Yes, I know about weev. That was a travesty.
"Non-consensually", as if you had to ask for permission to perform a GET request to an open HTTP server.
Yes, I know about weev. That was a travesty.
robots.txt is a polite request to please not scrape these pages because it's probably not going to be productive. It was never meant to be a binding agreement, otherwise there would be a stricter protocol around it.
It's kind of like leaving a note for the deliveryman saying please don't leave packages on the porch. It's fine for low stakes situations, but if package security is of utmost importance to you, you should arrange to get it certified or to pick it up at the delivery center. Likewise if enforcing a rule of no scraping is of utmost importance you need to require an API token or some other form of authentication before you serve the pages.

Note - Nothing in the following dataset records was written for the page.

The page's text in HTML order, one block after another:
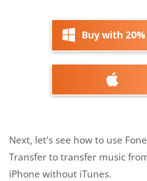
Buy with
Next, let's see how to use
Transfer to transfer music
iPhone without iTunes.
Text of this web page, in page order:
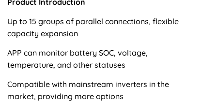
Product Introduction
Up to 15 groups of parallel connections, flexible
capacity expansion
APP can monitor battery SOC, voltage,
temperature, and other statuses
Compatible with mainstream inverters in the
market, providing more options
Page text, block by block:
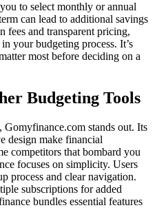
to select monthly or annual
can lead to additional savings
fees and transparent pricing,
your budgeting process. It’s
most before deciding on a
Budgeting Tools
stands out. Its
design make financial
competitors that bombard you
focuses on simplicity. Users
process and clear navigation.
subscriptions for added
bundles essential features
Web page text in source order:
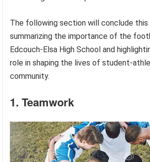
The following section will conclude
summarizing the importance of the
Edcouch-Elsa High School and
role in shaping the lives of student-
community.
1. Teamwork
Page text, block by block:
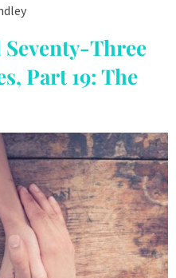
Three
Part 19: The
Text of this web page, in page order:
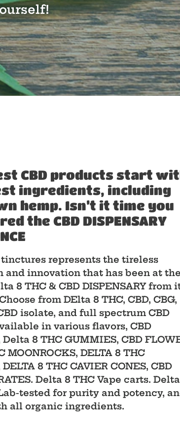
CBD products start
ingredients, including
hemp. Isn’t it time you
the CBD DISPENSARY
represents the tireless
and innovation that has been at the
8 THC & CBD DISPENSARY from
from DElta 8 THC, CBD, CBG,
isolate, and full spectrum CBD
in various flavors, CBD
8 THC GUMMIES, CBD
MOONROCKS, DELTA 8 THC
8 THC CAVIER CONES, CBD
Delta 8 THC Vape carts.
tested for purity and potency,
all organic ingredients.
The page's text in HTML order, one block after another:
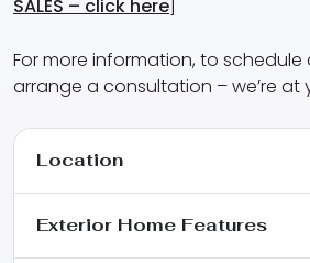
SALES – click here
For more information, to schedule
arrange a consultation – we’re at
Location
Exterior Home Features
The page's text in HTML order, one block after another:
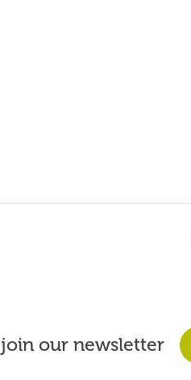
join our newsletter

At the same time, an http GET request is a polite request to respond with the expects content. There is no binding agreement that my webserver sends you the webpage you asked for. I am at liberty to enforce my no-scraping rules however I see fit. I get to choose whether I'm prepared to accept the consequences of a "real user" tripping my web scraping detection thresholds and getting firewalled or served nonsense or zipbombed (or whatever countermeasure I choose). Perhaps that'll drive away a reader (or customer) who opens 50 tabs to my site all at once, perhaps Google will send a badly behaved bot and miss indexing some of my pages or even deindexing my site. For my personal site I'm 100% OK with those consequences. For work's website I still use countermeasures but set the thresholds significantly more conservatively. For production webapps I use different but still strict thresholds and different countermeasures.
Anybody who doesn't consider typical AI company's webscraping behaviour over the last few years to qualify as "abuse" has probably never been responsible for a website with any volume of vaguely interesting text or any reasonable number of backlinks from popular/respected sites.